Although the records contain pictures, repeat only the text of every line exactly.

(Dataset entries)
◇ ◇ ◇ ◇ ◇

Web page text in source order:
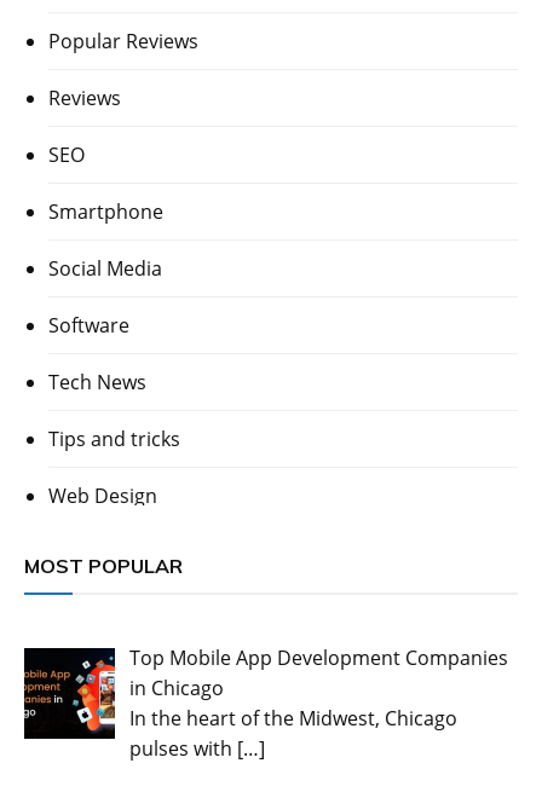
Popular Reviews
Reviews
SEO
Smartphone
Social Media
Software
Tech News
Tips and tricks
Web Design
MOST POPULAR
Top Mobile App Development Companies
in Chicago
In the heart of the Midwest, Chicago
pulses with […]
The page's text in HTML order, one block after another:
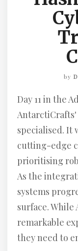
by
Day 11 in the
AntarctiCrafts'
specialised. It
cutting-edge
prioritising
As the
systems
surface.
remarkable
they need to
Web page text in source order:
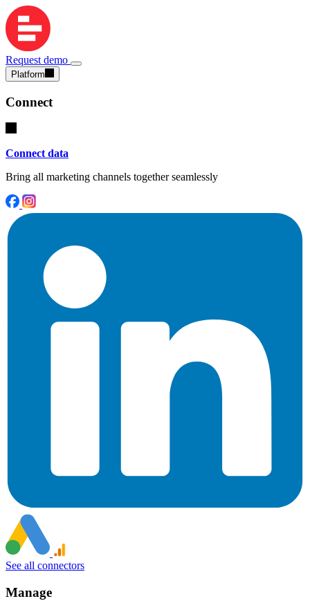
Request demo
Platform
Connect
Connect data
Bring all marketing channels together seamlessly
See all connectors
Manage
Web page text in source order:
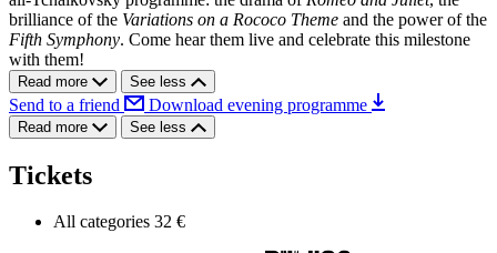
brilliance of the Variations on a Rococo Theme and the power of the
Fifth Symphony. Come hear them live and celebrate this milestone
with them!
Read more See less
Send to a friend Download evening programme
Read more See less
Tickets
All categories 32 €
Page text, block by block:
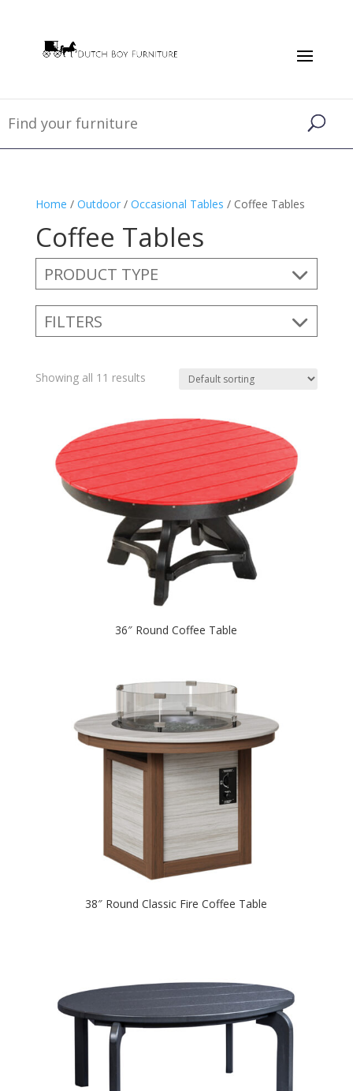
Home / Outdoor/ Occasional Tables / Coffee Tables
Coffee Tables
PRODUCT TYPE
FILTERS
Showing all 11 results
36″ Round Coffee Table
38″ Round Classic Fire Coffee Table
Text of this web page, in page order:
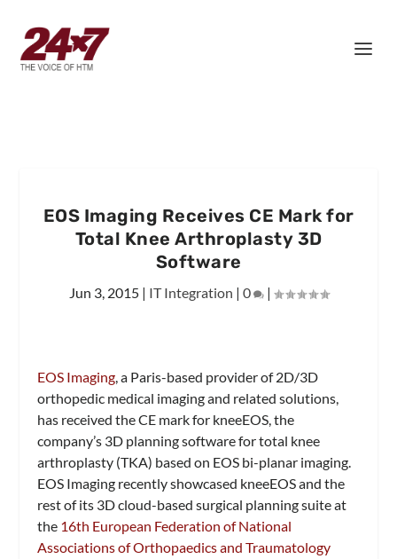
EOS Imaging Receives CE Mark for
Total Knee Arthroplasty 3D
Software
Jun 3, 2015| IT Integration | 0 |
EOS Imaging, a Paris-based provider of 2D/3D
orthopedic medical imaging and related solutions,
has received the CE mark for kneeEOS, the
company’s 3D planning software for total knee
arthroplasty (TKA) based on EOS bi-planar imaging.
EOS Imaging recently showcased kneeEOS and the
rest of its 3D cloud-based surgical planning suite at
the 16th European Federation of National
Associations of Orthopaedics and Traumatology
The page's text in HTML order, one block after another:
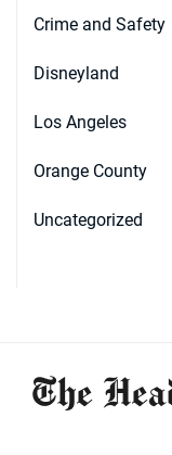
Crime and Safety
Disneyland
Los Angeles
Orange County
Uncategorized
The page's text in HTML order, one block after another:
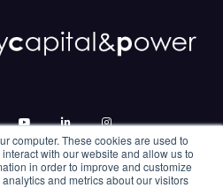
computer. These cookies are used to
with our website and allow us to
in order to improve and customize
and metrics about our visitors
facebookyoutubelinkedininstagram
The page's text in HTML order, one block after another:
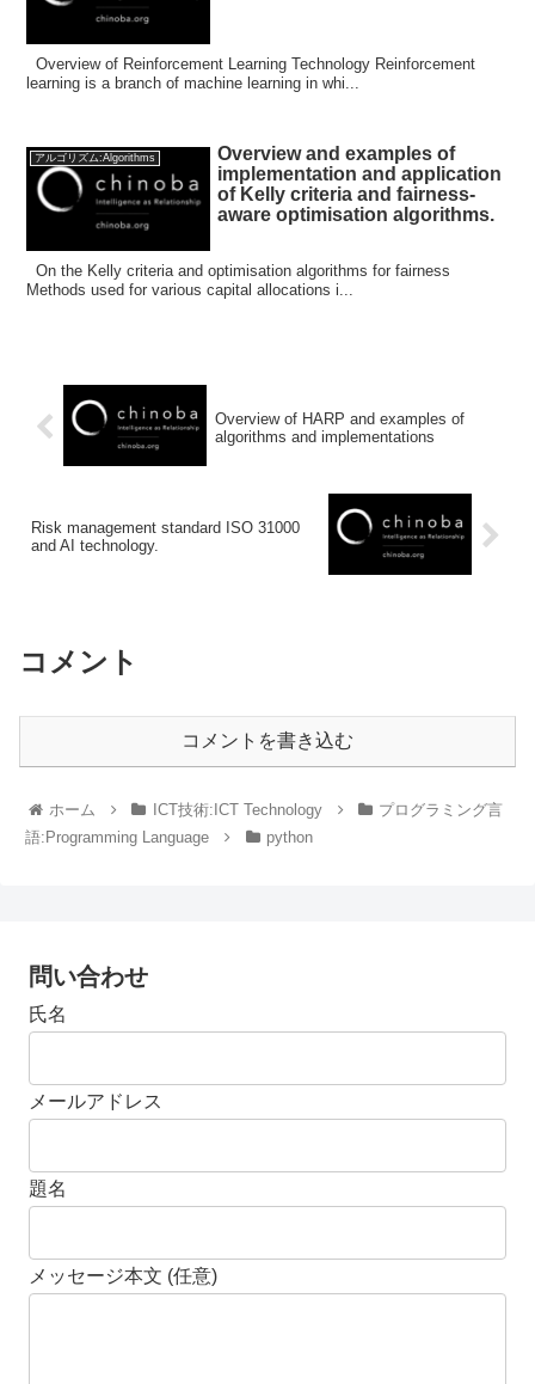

◇ ◇ ◇ ◇ ◇

# Expected answer
Web page text in source order:
Popular Reviews
Reviews
SEO
Smartphone
Social Media
Software
Tech News
Tips and tricks
Web Design
MOST POPULAR
Top Mobile App Development Companies
in Chicago
In the heart of the Midwest, Chicago
pulses with […]
The page's text in HTML order, one block after another:
by
Day 11 in the
AntarctiCrafts'
specialised. It
cutting-edge
prioritising
As the
systems
surface.
remarkable
they need to
Web page text in source order:
Request demo
Platform
Connect
Connect data
Bring all marketing channels together seamlessly
See all connectors
Manage
Web page text in source order:
brilliance of the Variations on a Rococo Theme and the power of the
Fifth Symphony. Come hear them live and celebrate this milestone
with them!
Read more See less
Send to a friend Download evening programme
Read more See less
Tickets
All categories 32 €
Page text, block by block:
Home / Outdoor/ Occasional Tables / Coffee Tables
Coffee Tables
PRODUCT TYPE
FILTERS
Showing all 11 results
36″ Round Coffee Table
38″ Round Classic Fire Coffee Table
Text of this web page, in page order:
EOS Imaging Receives CE Mark for
Total Knee Arthroplasty 3D
Software
Jun 3, 2015| IT Integration | 0 |
EOS Imaging, a Paris-based provider of 2D/3D
orthopedic medical imaging and related solutions,
has received the CE mark for kneeEOS, the
company’s 3D planning software for total knee
arthroplasty (TKA) based on EOS bi-planar imaging.
EOS Imaging recently showcased kneeEOS and the
rest of its 3D cloud-based surgical planning suite at
the 16th European Federation of National
Associations of Orthopaedics and Traumatology
The page's text in HTML order, one block after another:
Crime and Safety
Disneyland
Los Angeles
Orange County
Uncategorized
The page's text in HTML order, one block after another:
computer. These cookies are used to
with our website and allow us to
in order to improve and customize
and metrics about our visitors
facebookyoutubelinkedininstagram
The page's text in HTML order, one block after another:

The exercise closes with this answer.